Why use a VPS instead of running Ollama on my laptop?

Three reasons: (1) it stays online when your laptop sleeps, so apps and agents that depend on it keep working, (2) other devices on your network or VPN can hit one shared instance, (3) your laptop's RAM and CPU stay free for actual work.

Can I expose Ollama publicly?

You should not. Ollama has no auth. Firewall port 11434 to a VPN like WireGuard or Tailscale, or put a reverse proxy with token auth in front. Treat it like an internal service.

Does this work with Open WebUI, n8n, Dify, etc?

Yes. All major AI tooling speaks the OpenAI API format and Ollama exposes it. Set the base URL to http://your-vps-ip:11434/v1 and a placeholder API key. Done.

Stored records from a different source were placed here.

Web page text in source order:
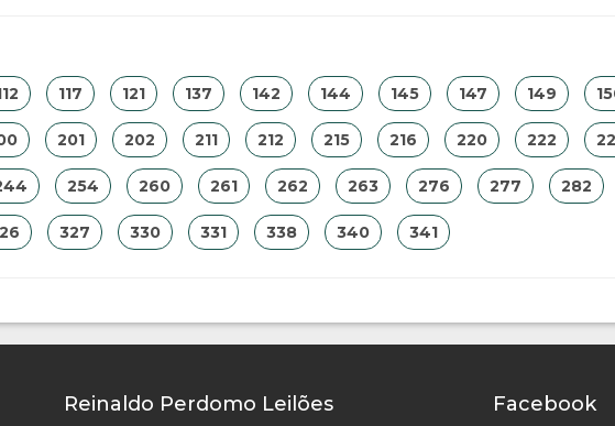
117 121 137 142 144 145 147 149
201 202 211 212 215 216 220 222
254 260 261 262 263 276 277 282
327 330 331 338 340 341
Reinaldo Perdomo Leilões Facebook
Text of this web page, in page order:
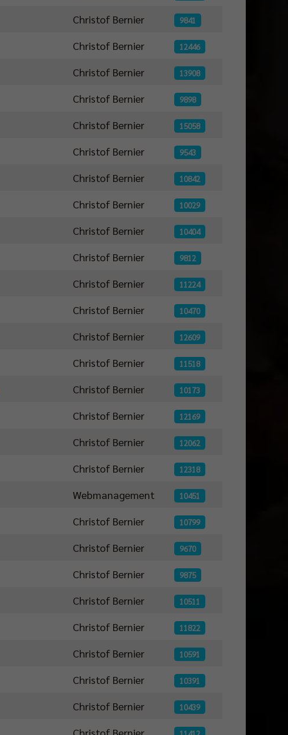
Christof Bernier 9841
Christof Bernier 12446
Christof Bernier 13908
Christof Bernier 9898
Christof Bernier 15058
Christof Bernier 9543
Christof Bernier 10842
Christof Bernier 10029
Christof Bernier 10404
Christof Bernier 9812
Christof Bernier 11224
Christof Bernier 10470
Christof Bernier 12609
Christof Bernier 11518
Christof Bernier 10173
Christof Bernier 12169
Christof Bernier 12062
Christof Bernier 12318
Webmanagement 10451
Christof Bernier 10799
Christof Bernier 9670
Christof Bernier 9875
Christof Bernier 10511
Christof Bernier 11822
Christof Bernier 10591
Christof Bernier 10391
Christof Bernier 10439
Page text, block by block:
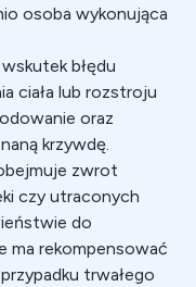
osoba wykonująca
błędu
ciała lub rozstroju
oraz
krzywdę.
zwrot
czy utraconych
do
ma rekompensować
trwałego

Can I run multiple models?

Yes, ollama pull as many as you want. Ollama keeps them on disk and only loads them into RAM when used. The active model uses RAM until idle, then unloads automatically.

Where are servers located?

Montreal (owned hardware), New York, London, Paris, Frankfurt, Netherlands, and Singapore. For Ollama, pick the location closest to whatever apps will be calling its API.